Polynomial convex coefficients Assume we have an arbitrary high order polynomial $$f(L)=1-L\theta_1-L^2\theta_2-L^3\theta_3-...-L^N\theta_N$$ and we know all roots of this polynomial site outside the unit circle. It is obvious that the latter condition imposes some restrictions on $\theta_1,\theta_2,\theta_3,...$. Then my question is whether this conditions form a convex set. 
For example if polynomial is of the order of 1 then
\begin{align*}
 & 1-L\theta =0  \\
& \rightarrow L=1/ \theta  \\
& \rightarrow |1/ \theta|>1 \\
& \rightarrow |\theta|<1
\end{align*}
the last equation forms a convex set. Now is that in general true?
 A: The answer is that convexity doesn't hold for all $N$. 
For a polynomial with degree $N$, you may define a new polynomial 
$$ g(L) := L^N f(1/L). $$
We have that $f$ has all of its roots outside the unit circle if and only if $g$ has all of its roots inside the unit circle. This is also known in the literature as $g$ being Schur stable. 
Example 2.3 of [1] shows that the set of Schur stable polynomials for $N=5$ is not convex.
The problem of studying the set of the polynomials which are Schur stable seems to be well known in the literature, see for instance [2] and the references therein.
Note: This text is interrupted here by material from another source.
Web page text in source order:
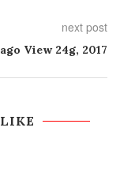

In fact, the person who pointed out Example 2.3 for me was the corresponding author of [2].
[1] Shankar P. Bhattacharyya, H. Chapellat, and Lee H. Keel. Robust Control: The Parametric Approach. Upper Saddle River, New Jersey: Prentice-Hall, 1995.
[2]  Baltazar Aguirre-Hernández, José Luis Cisneros-Molina, and Martín-Eduardo Frías-Armenta. Polynomials in Control Theory Parametrized by Their Roots. International Journal of Mathematics and Mathematical Sciences (2012).